Results and discussion

Results:
The maleic anhydride-exposed/maleic anhydride-challenged animals had small, but statistically significant (p< 0.05), increases in maleic anhydride-specific serum IgG antibody compared to the controls (challenged and nonchallenged; females higher than males). Two rats of the MA-exposed/nonchallenged group had more than 10 lung foci (i.e., positive response); however, mean values for lung foci, weight, and volume were not significantly different from control values. Microscopic lung lesions were minimal and provided no evidence of pulmonary sensitization. The serum IgG antibody levels of the maleic anhydride-exposed group were significantly increased over those of the MA-exposed and challenged males and the challenged and nonchallenged control males.
Positive control results:
not available
Negative control results:
Accumulation of alveolar macrophages was seen histologically in one control rat and no maleic anhydride-exposed rats.

Any other information on results incl. tables

The analytical time-weighted averaged concentration of maleic anhydride was 500 and 317 µg/m³, for the induction and challenge phases, respectively.

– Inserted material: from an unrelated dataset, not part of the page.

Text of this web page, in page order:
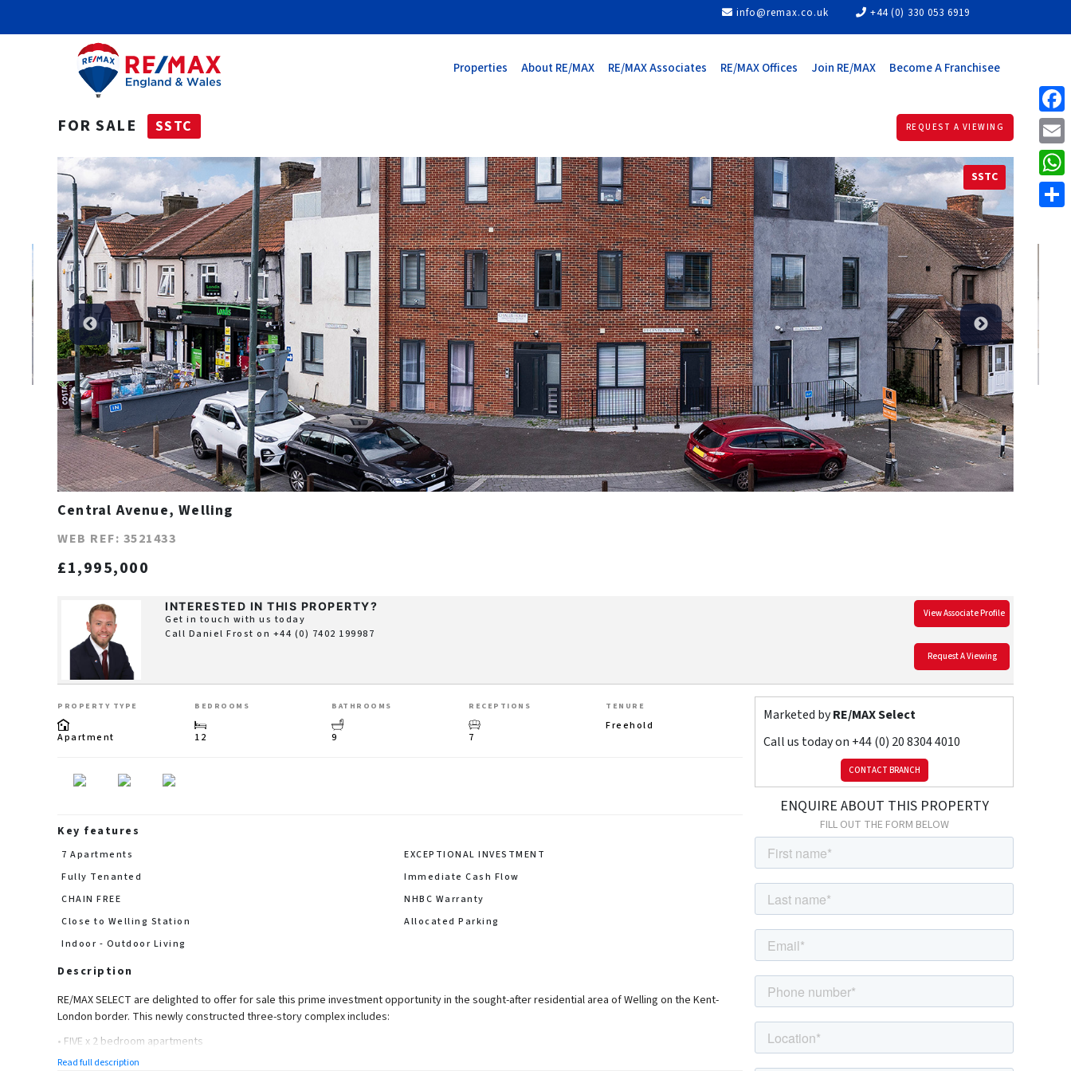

Applicant's summary and conclusion

Interpretation of results:
Category 1 (respiratory sensitising) based on GHS criteria
Conclusions:
Based on the results of this study, maleic anhydride is considered to be a respiratory sensitiser. In accordance with ATP13 to CLP regulation 1272/2008 classification as Resp. Sens. 1, H334 is warranted.
Executive summary:

In a respiratory sensitisation study, Sprague- Dawley rats (n=10/sex) were exposed to a particulate aerosol target concentration of 0 or 500 µg/m³ maleic anhydride, 6 hours/day for five days. Following a 3-week rest period, the animals were challenged with 500 µg/m³ for 6 hours. The analytical time weighted averaged concentration of maleic anhydride was 500 and 317 µg/m³, for the induction and challenge phases, respectively. The maleic anhydride-exposed/maleic anhydride-challenged animals had small, but statistically significant (p< 0.05), increases in maleic anhydride-specific serum IgG antibody compared to the controls (challenged and nonchallenged; females higher than males). However, other prominent features of respiratory sensitization reactions in this rat model (such as increased numbers of external hemorrhagic lung foci, increased lung weight and volume, and extensive lung pathology) were not evident.

Based on the results of this study, maleic anhydride is considered to be a respiratory sensitiser. In accordance with ATP13 to CLP regulation 1272/2008 classification as Resp. Sens. 1, H334 is warranted.